▽

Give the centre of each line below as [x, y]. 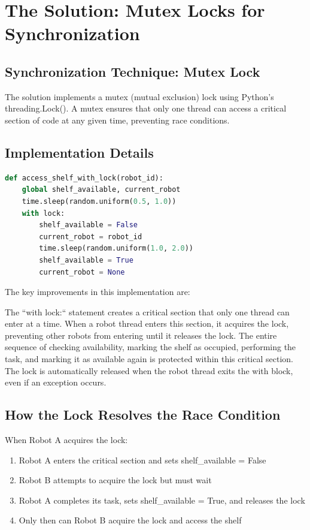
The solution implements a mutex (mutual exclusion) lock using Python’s [139, 96]
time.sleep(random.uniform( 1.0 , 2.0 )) [116, 249]
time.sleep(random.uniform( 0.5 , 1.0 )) [99, 201]
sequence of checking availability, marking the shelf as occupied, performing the [151, 347]
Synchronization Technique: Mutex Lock [133, 71]
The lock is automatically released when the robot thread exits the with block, [149, 370]
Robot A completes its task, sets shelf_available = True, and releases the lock [162, 500]
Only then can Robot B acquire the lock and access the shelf [130, 520]
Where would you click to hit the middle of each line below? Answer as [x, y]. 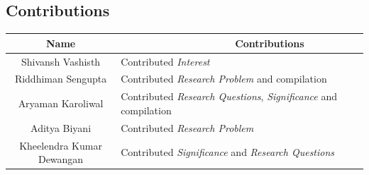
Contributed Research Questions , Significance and [229, 96]
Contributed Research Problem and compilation [224, 79]
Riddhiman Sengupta [61, 79]
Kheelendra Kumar [61, 145]
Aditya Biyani [61, 127]
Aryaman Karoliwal [61, 103]
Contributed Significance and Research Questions [228, 152]
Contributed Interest [165, 61]

△

— Prompt —
No image belongs in the copy. Transcribe the full listing verbatim.

— Task answer —
Give the centre of each line below as [x, y]. 
The solution implements a mutex (mutual exclusion) lock using Python’s [139, 96]
time.sleep(random.uniform( 1.0 , 2.0 )) [116, 249]
time.sleep(random.uniform( 0.5 , 1.0 )) [99, 201]
sequence of checking availability, marking the shelf as occupied, performing the [151, 347]
Synchronization Technique: Mutex Lock [133, 71]
The lock is automatically released when the robot thread exits the with block, [149, 370]
Robot A completes its task, sets shelf_available = True, and releases the lock [162, 500]
Only then can Robot B acquire the lock and access the shelf [130, 520]
Where would you click to hit the middle of each line below? Answer as [x, y]. 
Contributed Research Questions , Significance and [229, 96]
Contributed Research Problem and compilation [224, 79]
Riddhiman Sengupta [61, 79]
Kheelendra Kumar [61, 145]
Aditya Biyani [61, 127]
Aryaman Karoliwal [61, 103]
Contributed Significance and Research Questions [228, 152]
Contributed Interest [165, 61]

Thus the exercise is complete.